Homeowners facing bill to fix village's storm-damaged sea wall
THE owners of beach huts and homes near collapsed sea defences at Milford may have to contribute to future upgrades costing millions after New Forest District Council denied liability.
Chunks of the concrete sea wall have broken away and two of a group of 13 beach huts have pitched forward close to the sea after the battering during the recent storms Ciara and Dennis.
It prompted warnings by residents and the New Forest Beach Hut Owners’ Association that the advancing water could pose a risk to clifftop houses in the future.
Some directed their ire at NFDC, questioning why it did not act when cracks first appeared in the sea wall around a month ago.
Now Colin Read, NFDC’s deputy head of operations, has revealed the authority does not own the affected land so other organisations would have to sort out and fund the repair work.
“We do not have a legal obligation [to fix the affected sea defences] because we do not own the land,” Mr Read told the A&T, but added NFDC would soon organise a meeting between interested parties.
“What we are trying and looking to do is figure out how we can co-ordinate all of the different land owners in that area that have an interest to understand what the problems are and what the options are going forward.”
He went on: “NFDC does not have the liability to pay for coastal repairs as it is on private land. Introducing large boulders in front of the sea wall is an engineering solution that can be considered.”
Mr Read revealed NFDC had already secured an estimate for the installation of boulders from a contractor, which stated it would cost anywhere between £1.5m and £4m.
The amount was variable because it depended on how deep the rock revetment work needed to be.
Eventually, Mr Read said, any improvement work would have to be carried out by the Environment Agency which uses a funding formula to pay for its projects.

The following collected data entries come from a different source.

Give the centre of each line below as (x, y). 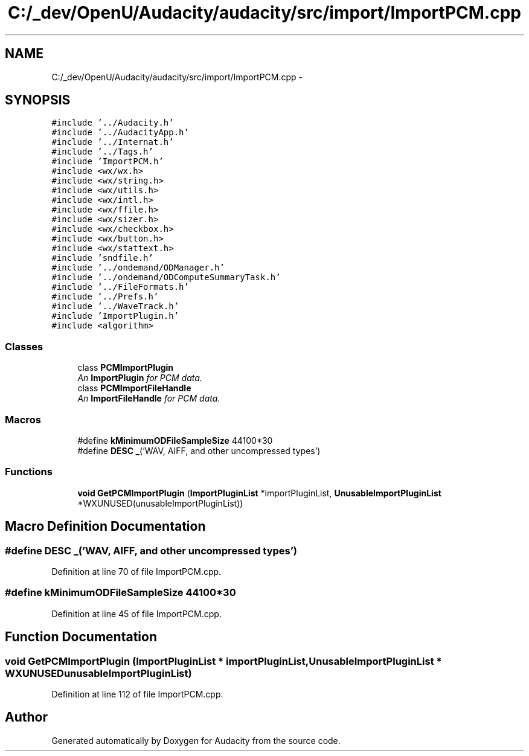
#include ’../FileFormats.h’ (120, 287)
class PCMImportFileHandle (134, 388)
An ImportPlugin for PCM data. (140, 378)
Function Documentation (81, 637)
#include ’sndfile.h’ (102, 258)
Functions (29, 472)
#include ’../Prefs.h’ (105, 297)
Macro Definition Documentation (105, 527)

“The Environment Agency funding formula relies on people whose properties are at risk to contribute,” Mr Read said. “That’s the reason why we are keen to get the Environment Agency in the room to talk to all the land owners.”
He said he understood why people may have assumed NFDC should have acted before now because they were under the misapprehension the council owned the land, or assumed it was responsible for doing the work because it is a local authority.

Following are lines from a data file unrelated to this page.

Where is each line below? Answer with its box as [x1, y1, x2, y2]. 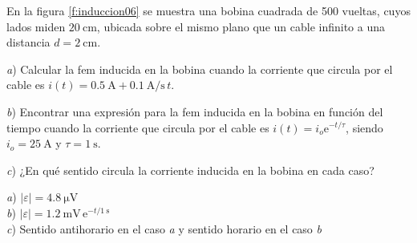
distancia [6, 34, 51, 51]
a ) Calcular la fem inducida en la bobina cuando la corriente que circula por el [6, 60, 393, 77]
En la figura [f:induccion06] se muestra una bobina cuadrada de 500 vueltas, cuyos [6, 2, 411, 18]
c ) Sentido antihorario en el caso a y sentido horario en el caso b [6, 220, 322, 237]
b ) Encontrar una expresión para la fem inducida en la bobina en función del [6, 103, 383, 119]
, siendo [346, 119, 383, 136]
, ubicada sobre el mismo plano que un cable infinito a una [96, 18, 385, 34]
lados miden [6, 18, 66, 34]

That is not the case though, he said, and highlighted that NFDC coastal policies, such as ‘hold the line’ – maintaining sea defences – were actually “aspirational” in nature.

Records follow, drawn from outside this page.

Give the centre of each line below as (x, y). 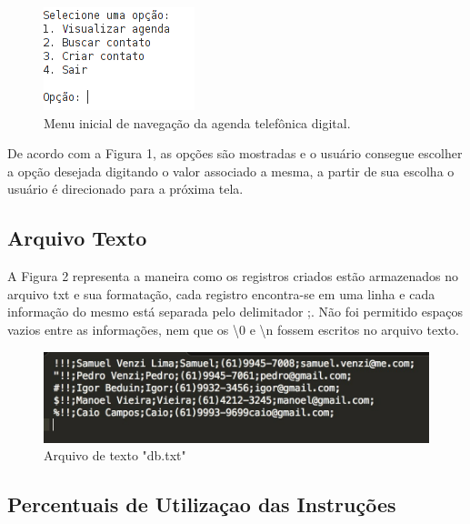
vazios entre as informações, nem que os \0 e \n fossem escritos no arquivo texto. (233, 329)
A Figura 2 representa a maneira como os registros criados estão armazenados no (233, 276)
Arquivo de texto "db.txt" (115, 455)
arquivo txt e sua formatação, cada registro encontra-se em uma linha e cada (221, 293)
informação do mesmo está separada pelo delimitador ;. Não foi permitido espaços (235, 312)
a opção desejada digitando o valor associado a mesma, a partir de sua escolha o (231, 171)
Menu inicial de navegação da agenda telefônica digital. (197, 122)
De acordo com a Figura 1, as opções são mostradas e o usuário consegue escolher (235, 153)

NFDC recently closed off the seafront path close to the affected site because to build it the council leased land from the Needles Point Management Company and it was responsible for looking out for public safety on its land, he added.
“We are still in the process of understanding how this all works,” Mr Read stressed. “We are not just doing nothing.”
Outlining the land ownership issue, Mr Read said the area of sea wall affected and the Westover beach huts were positioned on land owned by Proxima GR Properties Ltd.
Companies House lists the firm’s address as Regents Park Road, London, and describes it as a firm that buys and sells real estate. Its last published accounts, dated December 2018, state it had £2.1m in investment properties and total equity of £1.7m.
A parcel of land adjacent to the affected area was unregistered, while land on which nearby developments of homes stood was owned by management companies, Mr Read said.
NFDC wanted the meeting between the Environment Agency and interested parties to happen in the “coming weeks”, he continued, although it was felt there was “no immediate risk” to nearby homes.